Furthermore, 15 sheets of the above dried prepreg and 6 sheets of 35 μm copper foil were laminated on every 3 sheets of this prepreg (1 sheet of copper foil (however, 2 sheets were front and back sides), and were laminated at 130 ° C for 15 minutes, then at 150 ° C for 15 minutes. A laminate was obtained by press molding for 40 minutes at a pressure of 40 kg / cm ² .

This laminate was allowed to stand for 6 hours at 121 ° C. in a steam atmosphere having a pressure of 2 kg / cm ² , and the weight increase was measured to examine the hygroscopicity of the laminate.

On the other hand, 10,000 holes were drilled in the laminated plate obtained above with a 1 mmφ drill, 200 of them were selected, the smear occurrence rate was examined, and the drill workability was judged.

For resin [E], a prepreg was prepared in the same manner as above, and the appearance was visually observed.

The results of the above tests are shown in Table 3.

As is clear from the results in Table 3, the gel time immediately after the varnish was prepared and after storage for 1 month was different when the resin [A] was used as the curing agent than when the resin [D] was used as the curing agent. Is small and has excellent storage stability. The semi-transparent appearance of the prepreg and the absence of whitening indicate that the epoxy resin and curing agent have excellent compatibility. Further, the fact that the time until the end of heat generation is short means that the curing is completed in a short time. In this respect, when the resin [A] is used as the curing agent, the resin [D] is used as the curing agent. It turns out that it is superior to the time.

Further, from the volume resistance value, it can be seen that the laminated board obtained by using the resin [A] as a curing agent is superior in electrical insulation property to the laminated board obtained by using the resin [D] as a curing agent.

When the resin [E] was used as the curing agent, the prepreg was whitened. This is because even though the resin [E] contains 18.2% by weight of the residual bisphenol A monomer, the weight average molecular weight is about the same as that of the resin [B]. This is because the compatibility with epoxy resins is poor because there are relatively many molecular species.
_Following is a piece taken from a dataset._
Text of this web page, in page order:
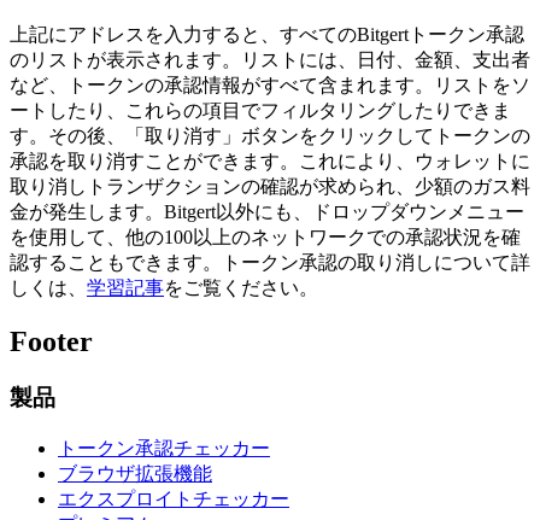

(Effects of the Invention) The bisphenol A novolak resin according to the present invention is useful as a curing agent for epoxy resins, has excellent compatibility with epoxy resins, and an epoxy resin cured product obtained using this as a curing agent has excellent heat resistance. The epoxy resin varnish containing the resin as a curing agent has excellent storage stability, and the prepreg obtained by using this varnish has excellent curability and hue stability. In addition, the laminate obtained from this prepreg exhibits good volume resistance, moisture absorption resistance and drill workability.

[Brief description of drawings]

1 is a GPC chromatogram of the resin [A] obtained in Example 1, FIG. 2 is a nuclear magnetic resonance spectrum of the resin [A], and FIG. 3 is a resin [D] obtained in Comparative Example 1. The GPC chromatogram of Fig. 4 and Fig. 4 show the GPC chromatogram and the calibration curve of the resin [C] obtained in Example 3. Explanation of code 1 …… GPC chromatogram of resin [C] 9 …… Calibration curve

Continuation of front page (56) Reference JP-A-58-204015 (JP, A) JP-A-61-138614 (JP, A) JP-A-54-163995 (JP, A)

Claims (1)

[Claims] 1. In the bisphenol A novolak resin, the bound formaldehyde is 0.7 to 0.9 mol per 1 mol of bisphenol A, the content of the bisphenol A monomer is 10% by weight or less, and the number average molecular weight is 600 to. 2,000
And a bisphenol A novolac resin represented by the following general formula [I] having a dispersity of 2.2 or less. (In the formula, B is two hydrogens in the ortho position with respect to one hydroxyl group of the bisphenol A monomer or one hydrogen in the ortho position with respect to both hydroxyl groups, and two hydrogens in total are excluded. Represents a divalent residue, and n, which represents the number of repeating units, is an integer selected so that the number average molecular weight of the bisphenol A novolak resin is 600 to 2,000).